Si Henry est le complice d’Esterhazy, la lettre volée ouvre l’abîme sous ses pas. S’il ne l’est pas, elle lui apprend que son ami est infâme. Il s’agirait de son frère qu’il a le devoir étroit de parler, ayant reconnu l’écriture familière, si caractéristique. Lui surtout, l’un des chefs du service de l’espionnage, il ne peut se taire, même d’un soupçon, rien que pour éviter une chance possible d’erreur.

Qu’il soit l’associé du traître ou simplement son ami, le plus simple n’est-il pas de détruire la lettre accusatrice, unique et fragile preuve ?

La lettre fût venue, en morceaux, par le cornet que l’opération eût été, en effet, facile et sans danger.

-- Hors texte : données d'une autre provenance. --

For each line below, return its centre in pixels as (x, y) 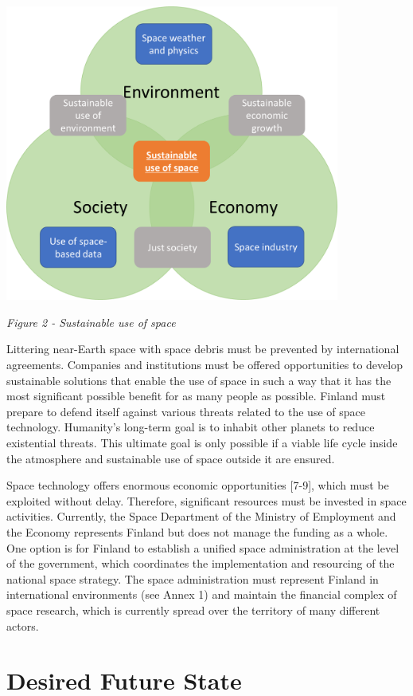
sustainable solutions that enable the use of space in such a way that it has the (199, 380)
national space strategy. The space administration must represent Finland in (193, 578)
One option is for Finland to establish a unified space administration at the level (203, 547)
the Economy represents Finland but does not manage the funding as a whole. (197, 531)
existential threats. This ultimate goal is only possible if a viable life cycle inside (202, 442)
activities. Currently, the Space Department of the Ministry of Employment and (201, 516)
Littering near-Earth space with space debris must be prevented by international (203, 349)
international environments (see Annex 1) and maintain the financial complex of (202, 594)
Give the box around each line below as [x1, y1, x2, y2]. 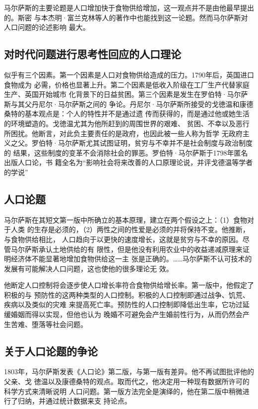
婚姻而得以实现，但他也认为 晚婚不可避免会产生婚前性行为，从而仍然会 [10, 309, 243, 320]
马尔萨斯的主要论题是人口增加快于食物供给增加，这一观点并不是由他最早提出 [4, 2, 254, 12]
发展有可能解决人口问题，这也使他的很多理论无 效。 [4, 263, 173, 273]
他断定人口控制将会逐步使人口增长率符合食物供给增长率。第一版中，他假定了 [4, 280, 254, 290]
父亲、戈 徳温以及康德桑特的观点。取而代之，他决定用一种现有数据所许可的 [4, 376, 250, 387]
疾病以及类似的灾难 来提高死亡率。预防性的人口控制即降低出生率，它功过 [4, 299, 243, 310]
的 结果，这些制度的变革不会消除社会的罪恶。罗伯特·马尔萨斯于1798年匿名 [4, 147, 248, 158]
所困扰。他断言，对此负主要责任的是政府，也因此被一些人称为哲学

La Bastian était illettrée, enfermait pêle-mêle dans des paquets les fragments épars de papier qu’elle ramassait, sans chercher à les réunir et à les lire. Nulle trace, pour cette fois, ne fût restée du crime. Mais Brücker sait la valeur des choses ; il a lu la lettre, en a estimé le prix. Qu’Henry essaye de lui persuader qu’elle est sans valeur, bonne à jeter au feu, l’agent, trop intelligent, va se cabrer. Il ne se laissera pas frustrer du bénéfice du coup hardi qu’il vient de faire. Il parlera, à Cordier, à

  1. Et non 2.000 francs, comme me l’a écrit, le 23 juin 1898, Cornwallis Conybeare, de l’Université d’Oxford. — Voir mon volume : Vers la Justice par la Vérité, p. 141.